Backgrounder: The U.S. Maximum Pressure Campaign toward Iran

Trumpspeech, public domain, modified, (U.S. Air National Guard photo by Staff Sgt. Tony Harp/Released)

On May 8, 2018, President Trump pulled the U.S. out of the Joint Comprehensive Plan of Action (JCPOA), or what is commonly known as the Iran nuclear deal, and said that he would restore far-reaching sanctions with the purpose of isolating Iran from the global economy. This was followed by widespread speculation that this is the beginning of a path toward a US-Iran war, but President Trump has been exercising restraint ever since, at least in the sense of avoiding a military confrontation with Iran. Trump believes that U.S. economic sanctions would be sufficient to create conditions so difficult that Iranians would be forced to come to the negotiating table.

Following the imposition of unilateral sanctions by the U.S., the Iranian economy has deteriorated significantly, which has caused severe hardships for its government and citizens; plus, the Iranian government is reportedly finding it difficult to maintain its regional influence, as it is not able to fund its regional proxies as much as it used to before the sanctions. Naturally, this has been presented to the world by Trump administration as evidence of the success of its sanctions regime. Trump has expressed confidence that Iran would soon capitulate under economic pressure and modify its foreign policy behavior.
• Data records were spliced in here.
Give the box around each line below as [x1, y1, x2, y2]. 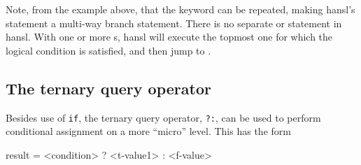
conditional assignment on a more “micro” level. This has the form [6, 124, 291, 138]
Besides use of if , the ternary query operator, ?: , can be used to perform [6, 110, 321, 124]
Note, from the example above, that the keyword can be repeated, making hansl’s [6, 2, 355, 16]
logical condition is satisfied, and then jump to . [6, 43, 211, 57]
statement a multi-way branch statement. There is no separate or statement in [6, 15, 342, 30]
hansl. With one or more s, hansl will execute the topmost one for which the [6, 29, 333, 44]
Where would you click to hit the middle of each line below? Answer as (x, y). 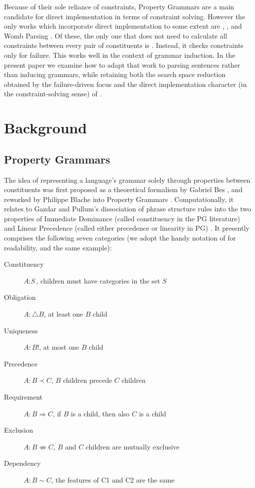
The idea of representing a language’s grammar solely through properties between (127, 180)
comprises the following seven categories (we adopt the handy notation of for (120, 238)
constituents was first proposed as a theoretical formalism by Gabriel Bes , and (123, 189)
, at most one (59, 347)
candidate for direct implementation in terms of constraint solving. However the (125, 16)
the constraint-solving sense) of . (53, 94)
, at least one (63, 314)
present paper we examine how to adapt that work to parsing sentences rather (122, 64)
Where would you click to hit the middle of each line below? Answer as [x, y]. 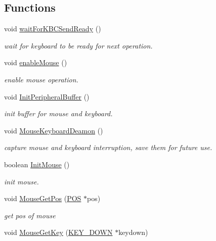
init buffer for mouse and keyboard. [58, 113]
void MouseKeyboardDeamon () [54, 130]
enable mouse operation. [41, 79]
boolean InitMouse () [37, 164]
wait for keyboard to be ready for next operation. [78, 45]
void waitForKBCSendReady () [53, 29]
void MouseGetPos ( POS [43, 198]
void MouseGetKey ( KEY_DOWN [58, 232]
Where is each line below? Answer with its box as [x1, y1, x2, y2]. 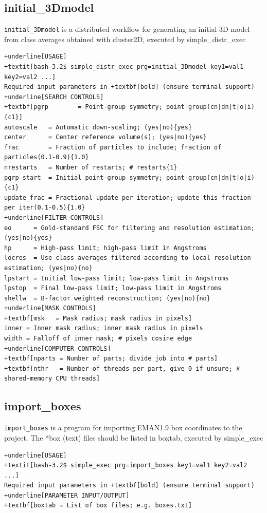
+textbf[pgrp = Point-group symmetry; [4, 103, 163, 111]
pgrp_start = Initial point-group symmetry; [4, 174, 163, 181]
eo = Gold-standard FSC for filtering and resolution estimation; [4, 224, 255, 232]
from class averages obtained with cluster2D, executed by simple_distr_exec [4, 33, 246, 44]
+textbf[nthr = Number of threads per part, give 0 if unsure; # [4, 365, 240, 372]
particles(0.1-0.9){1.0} [4, 154, 89, 161]
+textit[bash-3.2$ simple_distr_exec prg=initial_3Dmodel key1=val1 [4, 63, 244, 71]
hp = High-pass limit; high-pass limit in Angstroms [4, 244, 207, 252]
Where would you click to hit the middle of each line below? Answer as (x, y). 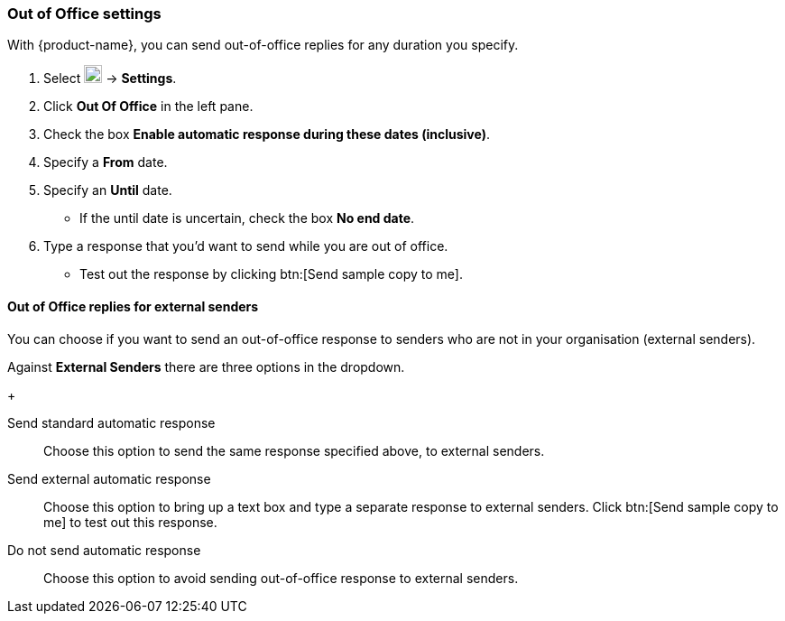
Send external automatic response (109, 478)
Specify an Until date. (108, 190)
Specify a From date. (106, 162)
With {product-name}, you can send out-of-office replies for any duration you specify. (263, 45)
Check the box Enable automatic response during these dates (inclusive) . (267, 134)
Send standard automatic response (111, 422)
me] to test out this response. (130, 522)
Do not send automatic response (104, 550)
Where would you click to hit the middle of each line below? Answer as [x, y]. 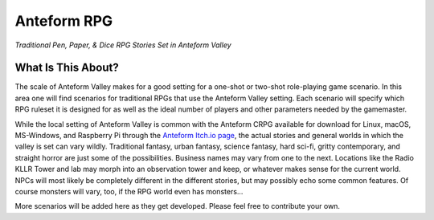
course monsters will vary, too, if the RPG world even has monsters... [129, 191]
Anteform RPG [64, 21]
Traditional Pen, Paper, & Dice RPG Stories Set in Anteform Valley [123, 45]
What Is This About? [67, 68]
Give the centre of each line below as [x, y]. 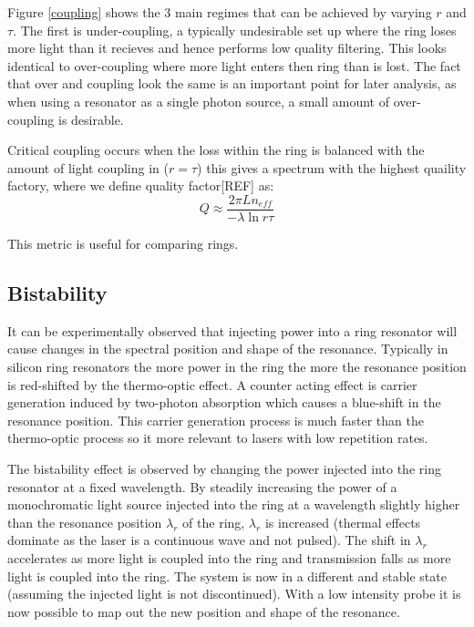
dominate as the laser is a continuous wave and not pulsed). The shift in [209, 540]
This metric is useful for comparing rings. [123, 243]
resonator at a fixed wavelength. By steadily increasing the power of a [202, 486]
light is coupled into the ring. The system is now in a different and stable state [227, 576]
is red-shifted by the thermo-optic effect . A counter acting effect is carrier [212, 384]
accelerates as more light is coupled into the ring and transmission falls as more [229, 557]
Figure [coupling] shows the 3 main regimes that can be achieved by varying [220, 12]
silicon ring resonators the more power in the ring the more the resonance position [237, 366]
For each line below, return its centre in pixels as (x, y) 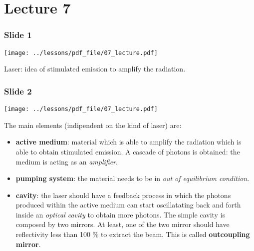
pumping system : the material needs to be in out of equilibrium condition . (132, 178)
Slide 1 (18, 35)
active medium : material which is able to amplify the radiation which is (128, 142)
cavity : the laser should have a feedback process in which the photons (123, 195)
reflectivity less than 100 (53, 234)
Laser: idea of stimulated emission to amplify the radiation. (95, 69)
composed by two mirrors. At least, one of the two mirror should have (123, 224)
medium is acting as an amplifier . (67, 161)
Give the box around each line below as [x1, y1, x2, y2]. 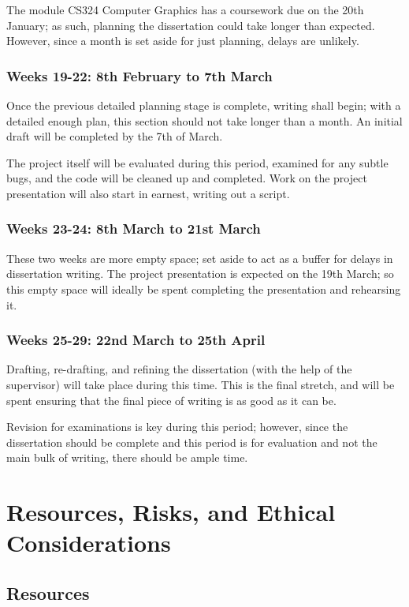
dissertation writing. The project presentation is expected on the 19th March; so [6, 265, 394, 282]
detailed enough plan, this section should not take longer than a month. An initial [6, 112, 403, 129]
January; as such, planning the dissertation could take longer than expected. [6, 17, 375, 33]
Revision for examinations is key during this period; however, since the [6, 418, 348, 435]
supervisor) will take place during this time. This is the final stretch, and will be [6, 376, 395, 392]
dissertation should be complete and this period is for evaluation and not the [6, 433, 377, 450]
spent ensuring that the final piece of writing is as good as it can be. [6, 392, 336, 408]
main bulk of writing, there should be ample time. [6, 449, 248, 466]
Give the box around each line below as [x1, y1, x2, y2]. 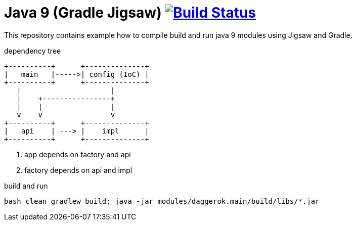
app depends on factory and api [24, 150, 131, 159]
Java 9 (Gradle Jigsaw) [4, 4, 162, 21]
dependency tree [4, 46, 61, 55]
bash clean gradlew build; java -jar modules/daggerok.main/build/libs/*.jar [4, 197, 320, 205]
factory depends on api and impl [24, 165, 132, 174]
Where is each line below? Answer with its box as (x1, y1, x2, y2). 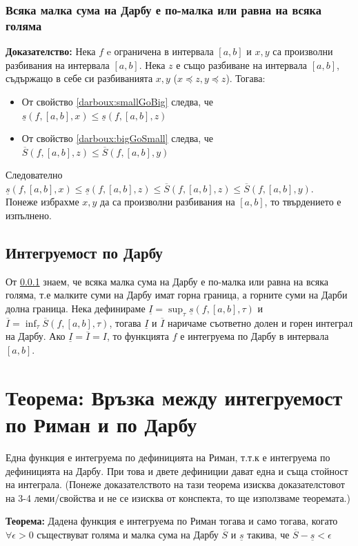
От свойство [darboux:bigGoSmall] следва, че (21, 131, 214, 145)
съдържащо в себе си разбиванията (6, 71, 153, 85)
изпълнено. (6, 208, 52, 223)
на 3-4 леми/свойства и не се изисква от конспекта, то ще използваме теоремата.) (6, 490, 350, 505)
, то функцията (106, 329, 170, 343)
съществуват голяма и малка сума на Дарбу (37, 527, 219, 541)
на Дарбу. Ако (6, 329, 66, 343)
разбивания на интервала (6, 57, 110, 72)
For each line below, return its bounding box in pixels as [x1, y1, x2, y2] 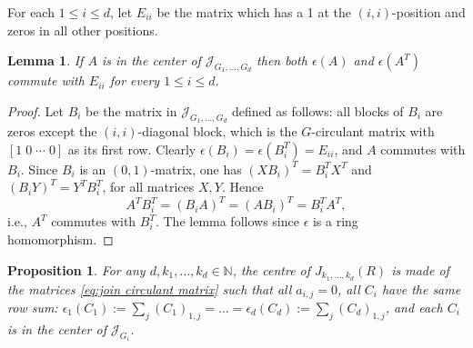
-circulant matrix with [311, 122, 435, 141]
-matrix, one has [150, 159, 242, 178]
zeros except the [7, 122, 97, 141]
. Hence [221, 177, 264, 196]
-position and [392, 3, 466, 21]
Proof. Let [7, 101, 64, 120]
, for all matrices [102, 177, 195, 196]
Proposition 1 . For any [7, 260, 146, 279]
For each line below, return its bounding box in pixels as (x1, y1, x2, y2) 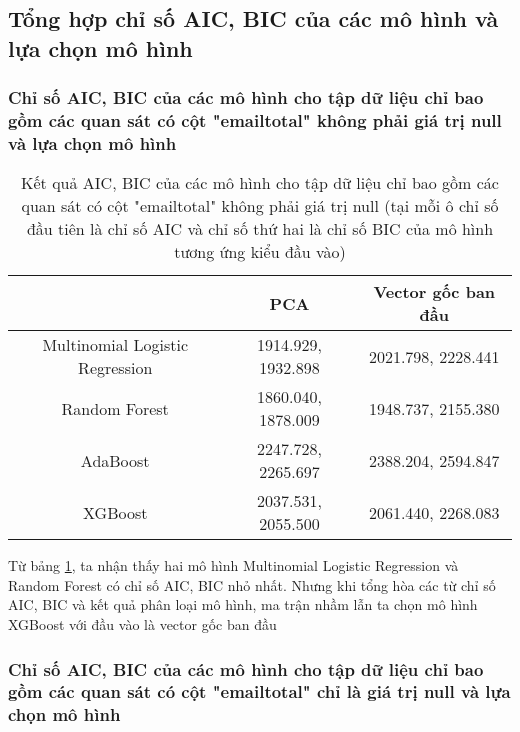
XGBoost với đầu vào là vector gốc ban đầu (8, 614, 277, 635)
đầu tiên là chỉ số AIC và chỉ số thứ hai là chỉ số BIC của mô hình (26, 217, 494, 241)
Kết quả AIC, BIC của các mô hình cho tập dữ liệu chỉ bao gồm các (21, 171, 499, 195)
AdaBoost (80, 448, 150, 472)
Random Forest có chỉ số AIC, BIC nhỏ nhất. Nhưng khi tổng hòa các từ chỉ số (8, 574, 496, 595)
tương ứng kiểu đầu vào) (174, 240, 346, 264)
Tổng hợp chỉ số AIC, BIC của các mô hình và (8, 3, 499, 34)
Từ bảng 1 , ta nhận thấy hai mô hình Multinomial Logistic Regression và (8, 555, 459, 576)
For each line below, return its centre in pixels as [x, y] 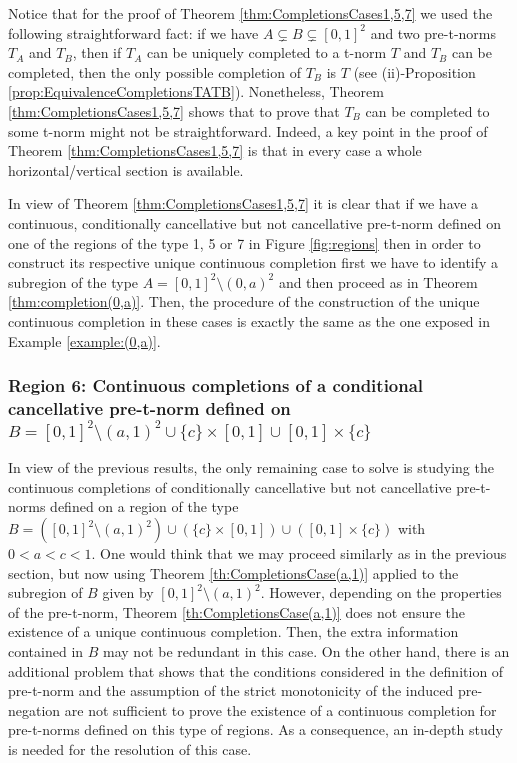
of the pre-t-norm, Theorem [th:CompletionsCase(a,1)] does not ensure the [237, 611]
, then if [97, 52]
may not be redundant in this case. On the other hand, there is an [306, 650]
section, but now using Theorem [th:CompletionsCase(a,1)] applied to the [233, 572]
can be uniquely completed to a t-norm [266, 52]
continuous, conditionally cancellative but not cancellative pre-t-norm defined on [254, 222]
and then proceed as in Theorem [378, 281]
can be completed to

On September 13, 2019, Marshall Billingslea, Assistant Treasury Secretary for Terrorist Financing was hosted by the Atlantic Council to talk about Trump administration’s maximum pressure campaign against Iran. He presented the policy and its objectives very concisely by saying, “Iran’s economy bankrolls it’s aggression. That is why the Treasury is actively targeting Iran’s key industries to drive a realization by Iran’s Supreme Leader that economic collapse is inevitable if Iran does not stop its sponsorship of terror and its proliferation activities and return to the negotiating table.” Afterwards, he listed a few of the impacts of Treasury’s sanctions campaign. He claimed that Iran’s oil exports have fallen around 500, 000 barrels per day (bpd) as of August from an estimated peak production of 2.5 million bpd before JCPOA, as a direct result of Washington’s call on importers of Iranian oil to refrain from contravening U.S. sanctions. He also pointed out the banning of Iran’s largest commercial airline, Maho Air, from landing in the U.K., France, Germany, and multiple other jurisdictions.